→ **Directions for this task**
Should any entry hold a picture, omit that picture and copy the rest of the entry exactly.

(Provided records begins)

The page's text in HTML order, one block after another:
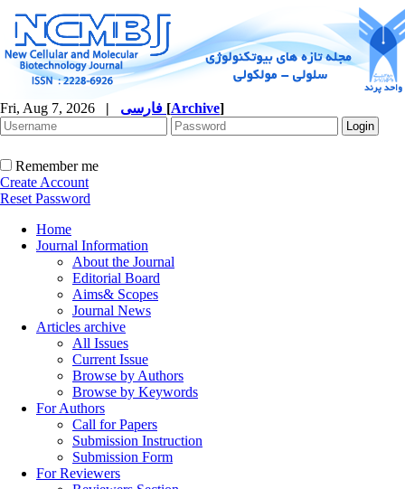
Fri, Aug 7, 2026 | [Archive]
Remember me
Create Account
Reset Password
Home
Journal Information
About the Journal
Editorial Board
Aims& Scopes
Journal News
Articles archive
All Issues
Current Issue
Browse by Authors
Browse by Keywords
For Authors
Call for Papers
Submission Instruction
Submission Form
For Reviewers
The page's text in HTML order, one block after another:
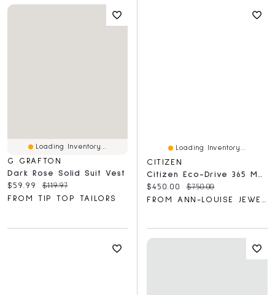
Loading Inventory...
G GRAFTON
Dark Rose Solid Suit Vest
Current price:
$59.99 Original price:
$119.97
FROM TIP TOP TAILORS
Loading Inventory...
CITIZEN
Current price:
$450.00 Original price:
$750.00
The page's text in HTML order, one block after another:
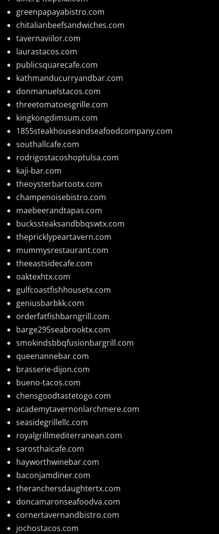
greenpapayabistro.com
chitalianbeefsandwiches.com
tavernaviilor.com
laurastacos.com
publicsquarecafe.com
kathmanducurryandbar.com
donmanuelstacos.com
threetomatoesgrille.com
kingkongdimsum.com
1855steakhouseandseafoodcompany.com
southallcafe.com
rodrigostacoshoptulsa.com
kaji-bar.com
theoysterbartootx.com
champenoisebistro.com
maebeerandtapas.com
buckssteaksandbbqswtx.com
thepricklypeartavern.com
mummysrestaurant.com
theeastsidecafe.com
oaktexhtx.com
gulfcoastfishhousetx.com
geniusbarbkk.com
orderfatfishbarngrill.com
barge295seabrooktx.com
smokindsbbqfusionbargrill.com
queenannebar.com
brasserie-dijon.com
bueno-tacos.com
chensgoodtastetogo.com
academytavernonlarchmere.com
seasidegrillellc.com
royalgrillmediterranean.com
sarosthaicafe.com
hayworthwinebar.com
baconjamdiner.com
theranchersdaughtertx.com
doncamaronseafoodva.com
cornertavernandbistro.com
jochostacos.com
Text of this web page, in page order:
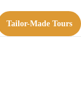
Tailor-Made Tours
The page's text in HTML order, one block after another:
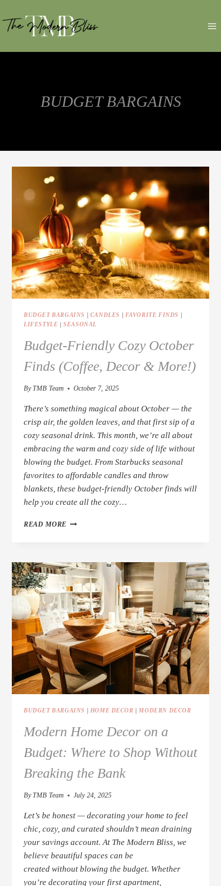
to
content
BUDGET BARGAINS
BUDGET BARGAINS | CANDLES | FAVORITE FINDS |
LIFESTYLE |SEASONAL
Budget-Friendly Cozy October
Finds (Coffee, Decor & More!)
By TMB Team October 7, 2025
There’s something magical about October — the
crisp air, the golden leaves, and that first sip of a
cozy seasonal drink. This month, we’re all about
embracing the warm and cozy side of life without
blowing the budget. From Starbucks seasonal
favorites to affordable candles and throw
blankets, these budget-friendly October finds will
help you create all the cozy…
READ MORE BUDGET-
FINDS
(COFFEE,
DECOR
&
MORE!)
BUDGET BARGAINS | HOME DECOR |MODERN DECOR
Modern Home Decor on a
Budget: Where to Shop Without
Breaking the Bank
By TMB Team July 24, 2025
Let’s be honest — decorating your home to feel
chic, cozy, and curated shouldn’t mean draining
your savings account. At The Modern Bliss, we
believe beautiful spaces can be
created without blowing the budget. Whether
you’re decorating your first apartment,
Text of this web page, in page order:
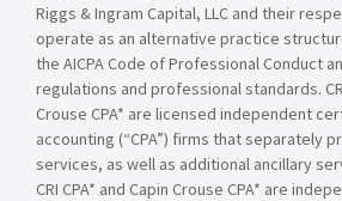
Riggs & Ingram Capital, LLC and their
operate as an alternative practice
the AICPA Code of Professional Conduct
regulations and professional standards.
Crouse CPA* are licensed independent
accounting (“CPA”) firms that separately
services, as well as additional ancillary
CRI CPA* and Capin Crouse CPA* are
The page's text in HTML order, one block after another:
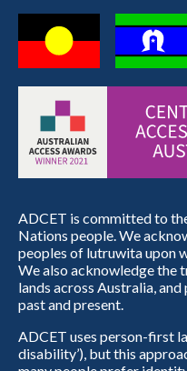
ADCET is committed to
Nations people. We
peoples of lutruwita upon
We also acknowledge the
lands across Australia,
past and present.
ADCET uses person-first
disability’), but this
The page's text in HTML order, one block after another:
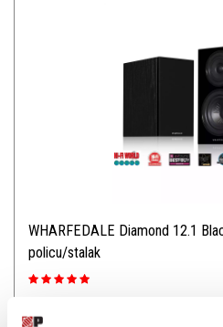
WHARFEDALE Diamond 12.1
policu/stalak
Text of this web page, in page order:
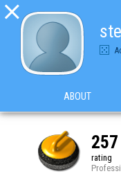

ABOUT
257
rating
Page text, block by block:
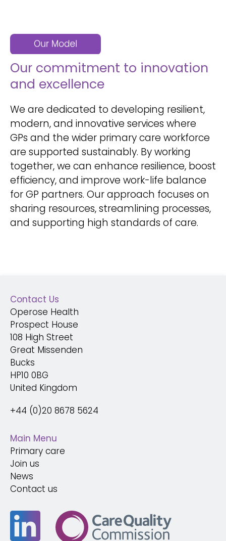
Our commitment to innovation
and excellence
We are dedicated to developing resilient,
modern, and innovative services where
GPs and the wider primary care workforce
are supported sustainably. By working
together, we can enhance resilience, boost
efficiency, and improve work-life balance
for GP partners. Our approach focuses on
sharing resources, streamlining processes,
and supporting high standards of care.
Contact Us
Operose Health
Prospect House
108 High Street
Great Missenden
Bucks
HP10 0BG
United Kingdom
+44 (0)20 8678 5624
Main Menu
Primary care
Join us
News
Contact us
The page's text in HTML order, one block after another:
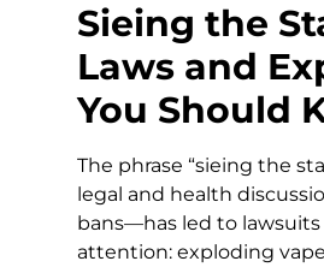
Sieing the
Laws and
You Should
The phrase “sieing the
legal and health
bans—has led to
attention: exploding
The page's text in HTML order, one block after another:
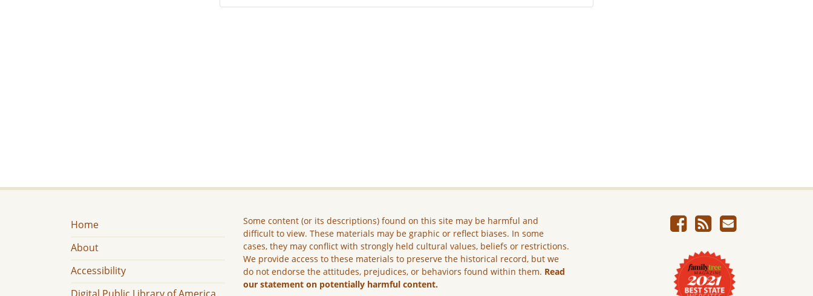
Home
About
Accessibility
Some content (or its descriptions) found on this site may be harmful and
difficult to view. These materials may be graphic or reflect biases. In some
cases, they may conflict with strongly held cultural values, beliefs or restrictions.
We provide access to these materials to preserve the historical record, but we
do not endorse the attitudes, prejudices, or behaviors found within them. Read
our statement on potentially harmful content.
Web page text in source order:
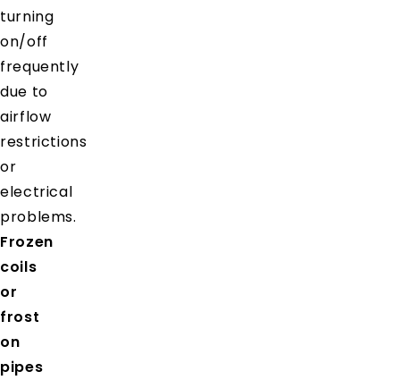
turning
on/off
frequently
due to
airflow
restrictions
or
electrical
problems.
Frozen
coils
or
frost
on
pipes
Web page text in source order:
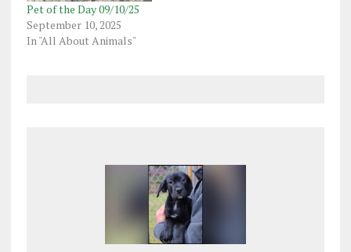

(Provided records ends)

→ **Task answer**
The page's text in HTML order, one block after another:
Fri, Aug 7, 2026 | [Archive]
Remember me
Create Account
Reset Password
Home
Journal Information
About the Journal
Editorial Board
Aims& Scopes
Journal News
Articles archive
All Issues
Current Issue
Browse by Authors
Browse by Keywords
For Authors
Call for Papers
Submission Instruction
Submission Form
For Reviewers
The page's text in HTML order, one block after another:
Loading Inventory...
G GRAFTON
Dark Rose Solid Suit Vest
Current price:
$59.99 Original price:
$119.97
FROM TIP TOP TAILORS
Loading Inventory...
CITIZEN
Current price:
$450.00 Original price:
$750.00
The page's text in HTML order, one block after another:
greenpapayabistro.com
chitalianbeefsandwiches.com
tavernaviilor.com
laurastacos.com
publicsquarecafe.com
kathmanducurryandbar.com
donmanuelstacos.com
threetomatoesgrille.com
kingkongdimsum.com
1855steakhouseandseafoodcompany.com
southallcafe.com
rodrigostacoshoptulsa.com
kaji-bar.com
theoysterbartootx.com
champenoisebistro.com
maebeerandtapas.com
buckssteaksandbbqswtx.com
thepricklypeartavern.com
mummysrestaurant.com
theeastsidecafe.com
oaktexhtx.com
gulfcoastfishhousetx.com
geniusbarbkk.com
orderfatfishbarngrill.com
barge295seabrooktx.com
smokindsbbqfusionbargrill.com
queenannebar.com
brasserie-dijon.com
bueno-tacos.com
chensgoodtastetogo.com
academytavernonlarchmere.com
seasidegrillellc.com
royalgrillmediterranean.com
sarosthaicafe.com
hayworthwinebar.com
baconjamdiner.com
theranchersdaughtertx.com
doncamaronseafoodva.com
cornertavernandbistro.com
jochostacos.com
Text of this web page, in page order:
Tailor-Made Tours
The page's text in HTML order, one block after another:
to
content
BUDGET BARGAINS
BUDGET BARGAINS | CANDLES | FAVORITE FINDS |
LIFESTYLE |SEASONAL
Budget-Friendly Cozy October
Finds (Coffee, Decor & More!)
By TMB Team October 7, 2025
There’s something magical about October — the
crisp air, the golden leaves, and that first sip of a
cozy seasonal drink. This month, we’re all about
embracing the warm and cozy side of life without
blowing the budget. From Starbucks seasonal
favorites to affordable candles and throw
blankets, these budget-friendly October finds will
help you create all the cozy…
READ MORE BUDGET-
FINDS
(COFFEE,
DECOR
&
MORE!)
BUDGET BARGAINS | HOME DECOR |MODERN DECOR
Modern Home Decor on a
Budget: Where to Shop Without
Breaking the Bank
By TMB Team July 24, 2025
Let’s be honest — decorating your home to feel
chic, cozy, and curated shouldn’t mean draining
your savings account. At The Modern Bliss, we
believe beautiful spaces can be
created without blowing the budget. Whether
you’re decorating your first apartment,
Text of this web page, in page order:
Riggs & Ingram Capital, LLC and their
operate as an alternative practice
the AICPA Code of Professional Conduct
regulations and professional standards.
Crouse CPA* are licensed independent
accounting (“CPA”) firms that separately
services, as well as additional ancillary
CRI CPA* and Capin Crouse CPA* are
The page's text in HTML order, one block after another:
ADCET is committed to
Nations people. We
peoples of lutruwita upon
We also acknowledge the
lands across Australia,
past and present.
ADCET uses person-first
disability’), but this
The page's text in HTML order, one block after another:
WHARFEDALE Diamond 12.1
policu/stalak
Text of this web page, in page order:

ABOUT
257
rating
Page text, block by block:
Our commitment to innovation
and excellence
We are dedicated to developing resilient,
modern, and innovative services where
GPs and the wider primary care workforce
are supported sustainably. By working
together, we can enhance resilience, boost
efficiency, and improve work-life balance
for GP partners. Our approach focuses on
sharing resources, streamlining processes,
and supporting high standards of care.
Contact Us
Operose Health
Prospect House
108 High Street
Great Missenden
Bucks
HP10 0BG
United Kingdom
+44 (0)20 8678 5624
Main Menu
Primary care
Join us
News
Contact us
The page's text in HTML order, one block after another:
Sieing the
Laws and
You Should
The phrase “sieing the
legal and health
bans—has led to
attention: exploding
The page's text in HTML order, one block after another:
Home
About
Accessibility
Some content (or its descriptions) found on this site may be harmful and
difficult to view. These materials may be graphic or reflect biases. In some
cases, they may conflict with strongly held cultural values, beliefs or restrictions.
We provide access to these materials to preserve the historical record, but we
do not endorse the attitudes, prejudices, or behaviors found within them. Read
our statement on potentially harmful content.
Web page text in source order:
turning
on/off
frequently
due to
airflow
restrictions
or
electrical
problems.
Frozen
coils
or
frost
on
pipes
Web page text in source order:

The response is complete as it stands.